IMO 1963 - Problem 4

Problem: Find all solutions $x_1,...,x_5$ to the system of equations:
$\left\{\begin{array}{I} x_5+x_2=yx_1,\\ x_1+x_3=yx_2,\\x_2+x_4=yx_3,\\ x_3+x_5=yx_4,\\x_4+x_1=yx_5, \end{array}\right.$ where $y$ is a real parameter.
Solution: Summing up all the equations yields $2(x_1+x_2+x_3+x_4+x_5)=y(x_1+x_2+x_3+x_4+x_5)$. If $y=2$, then the given equations imply $x_1-x_2=x_2-x_3=...=x_5-x_1$; hence $x_1=x_2=...=x_5$, which is clearly a solution.
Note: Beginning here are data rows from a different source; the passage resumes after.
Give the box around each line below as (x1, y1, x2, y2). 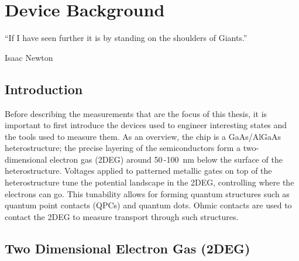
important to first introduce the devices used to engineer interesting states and (5, 119, 287, 131)
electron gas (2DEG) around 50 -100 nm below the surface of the (50, 153, 283, 165)
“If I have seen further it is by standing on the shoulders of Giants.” (5, 32, 248, 44)
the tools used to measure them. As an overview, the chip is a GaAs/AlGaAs (5, 130, 281, 142)
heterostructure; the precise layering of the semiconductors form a (5, 142, 241, 154)
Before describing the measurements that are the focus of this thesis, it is (5, 107, 267, 119)
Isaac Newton (5, 51, 53, 63)
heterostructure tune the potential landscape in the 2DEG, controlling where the (5, 176, 294, 188)
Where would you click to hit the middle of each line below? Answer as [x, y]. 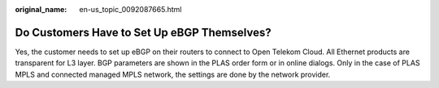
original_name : [41, 9]
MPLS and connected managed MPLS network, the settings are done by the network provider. [173, 74]
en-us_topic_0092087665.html [130, 9]
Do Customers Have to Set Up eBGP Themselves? [143, 32]
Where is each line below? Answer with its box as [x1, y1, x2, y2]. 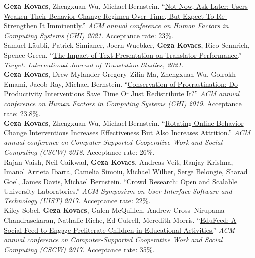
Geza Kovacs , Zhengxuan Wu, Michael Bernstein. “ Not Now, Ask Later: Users [4, 1, 248, 11]
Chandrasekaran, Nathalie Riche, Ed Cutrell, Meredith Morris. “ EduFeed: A [4, 215, 237, 225]
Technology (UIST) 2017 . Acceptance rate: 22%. [4, 195, 151, 205]
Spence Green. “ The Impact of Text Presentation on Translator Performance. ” [4, 49, 242, 60]
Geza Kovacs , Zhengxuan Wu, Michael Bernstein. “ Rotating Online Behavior [4, 118, 244, 128]
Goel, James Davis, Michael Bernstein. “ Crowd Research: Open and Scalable [4, 176, 237, 186]
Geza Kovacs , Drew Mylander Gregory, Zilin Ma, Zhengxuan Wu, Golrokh [4, 69, 236, 79]
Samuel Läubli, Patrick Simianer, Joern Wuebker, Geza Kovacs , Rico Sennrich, [4, 40, 250, 50]
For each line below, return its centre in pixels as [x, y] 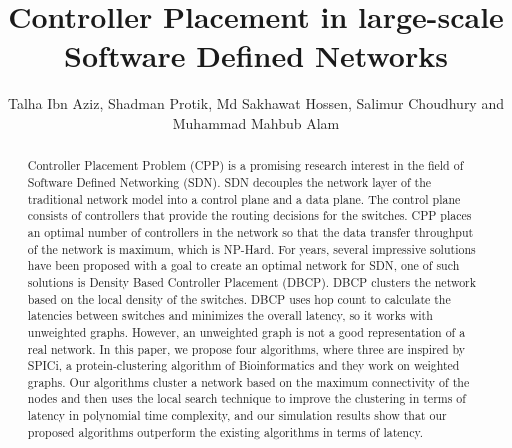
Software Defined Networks [256, 55]
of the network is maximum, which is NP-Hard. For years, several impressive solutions [251, 248]
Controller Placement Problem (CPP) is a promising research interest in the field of [245, 165]
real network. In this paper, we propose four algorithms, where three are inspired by [246, 348]
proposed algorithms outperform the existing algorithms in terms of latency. [225, 431]
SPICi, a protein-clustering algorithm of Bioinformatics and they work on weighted [243, 365]
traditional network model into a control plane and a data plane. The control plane [244, 198]
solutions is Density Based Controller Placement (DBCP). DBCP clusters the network [252, 281]
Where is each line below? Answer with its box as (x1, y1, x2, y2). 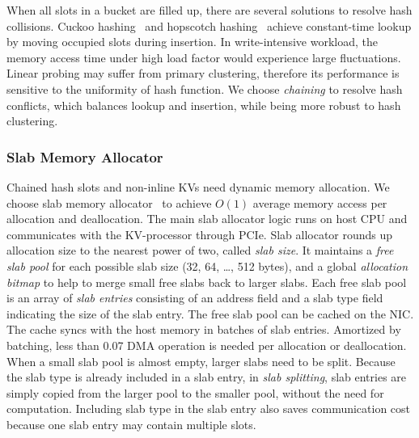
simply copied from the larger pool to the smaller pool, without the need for (6, 384, 384, 401)
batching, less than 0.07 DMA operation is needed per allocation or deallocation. (6, 336, 407, 353)
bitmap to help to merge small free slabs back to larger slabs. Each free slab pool (6, 273, 407, 290)
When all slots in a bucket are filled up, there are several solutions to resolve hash (6, 2, 413, 18)
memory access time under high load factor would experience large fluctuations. (6, 48, 401, 65)
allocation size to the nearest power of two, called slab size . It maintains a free (6, 242, 394, 259)
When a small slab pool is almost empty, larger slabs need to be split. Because (6, 352, 396, 369)
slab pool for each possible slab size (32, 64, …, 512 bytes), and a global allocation (6, 257, 408, 274)
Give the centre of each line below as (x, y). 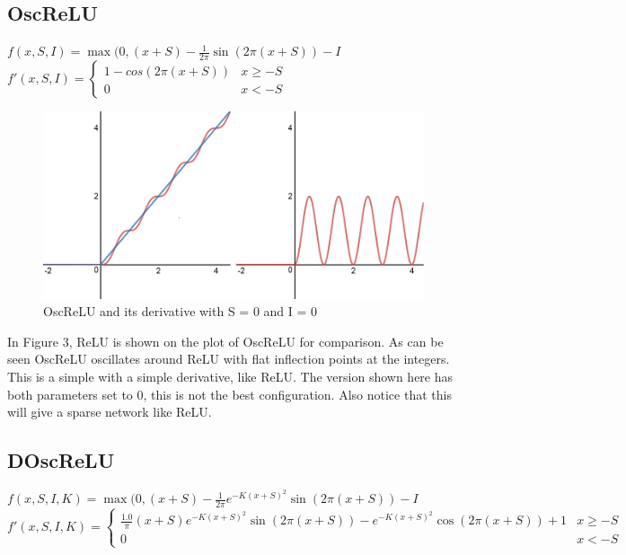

If $y\ne 2$, then $x_1+...+x_5=0$, and summing the first three equalities gives $x_2=y(x_1+x_2+x_3)$. Using that $x_1+x_3=yx_2$ we obtain $x_2=(y^2+y)x_2,i.e,(y^2+y-1)x_2=0$. If $y^2+y-1\ne 0$ then $x_2=0$ and similarly $x_1=...=x_5=0$. If $y^2+y-1=0$, it is easy to prove that the last two equations are the consequence of the first three. Thus choosing any values for $x_1$ and $x_5$ will give exactly one solution for $x_2,x_3,x_4$.